Люди добрые, помогите выбрать видеокарту по системе "качество+цена".

----------


## Clopedius

а что подразумеваешь под качеством? каждый выбирает карту по своим запросам. геймеры меняют чуть ли не каждые полгода,а то и чаще. киноманам подавай поддержку Hd и прочее. для чего берешь картуИ

----------


## Islam

хочу взять для игрушек. а кино меня пока устраивает то, что имею. для кино в принципе я планирую взять кинопроектор цифровой.

----------


## Clopedius

Для игрушек сейчас покупать с поддержкой Dx10. У NVidia флагман линейка 8800(GT и GTS), из множества вариантов предлагаемых производителями мне больше всего импанирует Bliss 8800 GT 512 Mb приличные показатели цена от 9000 тыс. и забыть о требованиях можно мин. на год. Недостатки горячая и шумная. 
У ATI недавно вышла HD 3870 X2 горячая штучка из двух 3870 с поддержкой DX 10.1 и PCI 2.0 по оправданности цены тут сложно сказать, дрова явно сыроваты, хотя потенциал у карточки очень хорош. Ну а если совсем уж заядлый геймер. Жди GeForce 9800 GX2 - девайс думаю будет чумовой.
P.S. Какая конфигурация системы, проще будет советы давать.

----------


## Botanig

сейчас у нвидия рулит 8800 Gtx.

----------


## andak

Я в октябре 2007 брал Leadtek WinFast PX8800 GTX (за 19 700 руб.), всё ещё вполне устраивает.
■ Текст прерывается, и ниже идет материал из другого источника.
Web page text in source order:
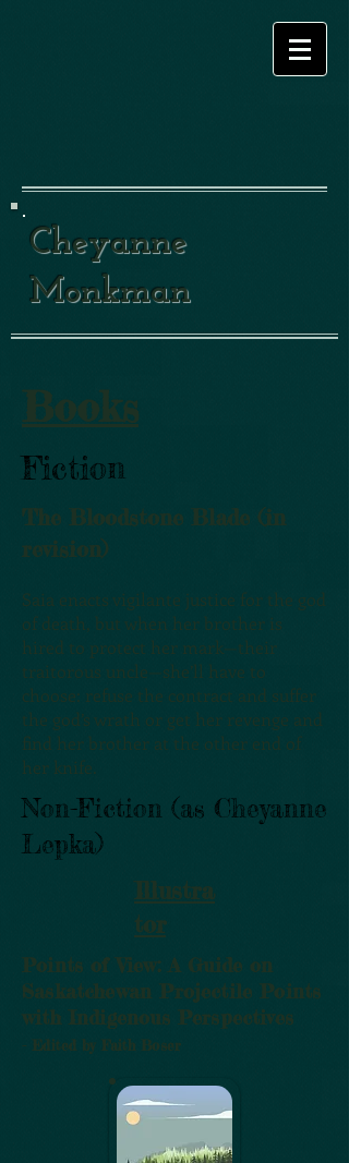
Cheyanne
Monkman
Books
Fiction
The Bloodstone Blade (in
revision)
Saia enacts vigilante justice for the god
of death, but when her brother is
hired to protect her mark—their
traitorous uncle—she’ll have to
choose: refuse the contract and suffer
the god’s wrath or get her revenge and
find her brother at the other end of
her knife.
Non-Fiction (as Cheyanne
Lepka)
Illustra
tor
Points of View: A Guide on
Saskatchewan Projectile Points
with Indigenous Perspectives
- Edited by Faith Boser
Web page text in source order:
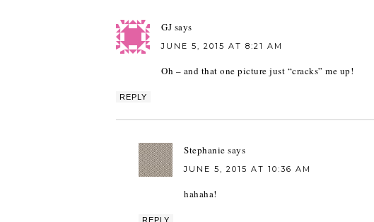
GJ says
JUNE 5, 2015 AT 8:21 AM
Oh – and that one picture just “cracks” me up!
REPLY
Stephanie says
JUNE 5, 2015 AT 10:36 AM
hahaha!
REPLY
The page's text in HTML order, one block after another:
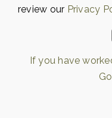
review our Privacy
If you have
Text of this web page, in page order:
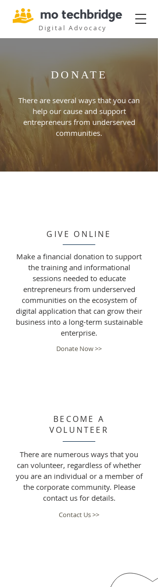
Digital Advocacy
DONATE
There are several ways that you can
help our cause and support
entrepreneurs from underserved
communities.
GIVE ONLINE
Make a financial donation to support
the training and informational
sessions needed to educate
entrepreneurs from underserved
communities on the ecosystem of
digital application that can grow their
business into a long-term sustainable
enterprise.
Donate Now >>
BECOME A
VOLUNTEER
There are numerous ways that you
can volunteer, regardless of whether
you are an individual or a member of
the corporate community. Please
contact us for details.
Contact Us >>

Месяц назад другу собирал комп с ATI Radeon 3850 HD (что-то около 10 000 руб.). Вполне достойно.

----------


## Mizrael

Вообщем оптимальными соотношениями есть Nvidia 8000GT (512), если немного дешевле но не сильно терять в производительности то ATI 3870. А вообще напиши конфиг машины !!! тада скажу что именно тебе нужно.

----------


## srt103

8800GT 9800GT 3870  4830.....
если бюджет слаб можно и 9600GSO или 3850 или 4670 или 1950Xt

----------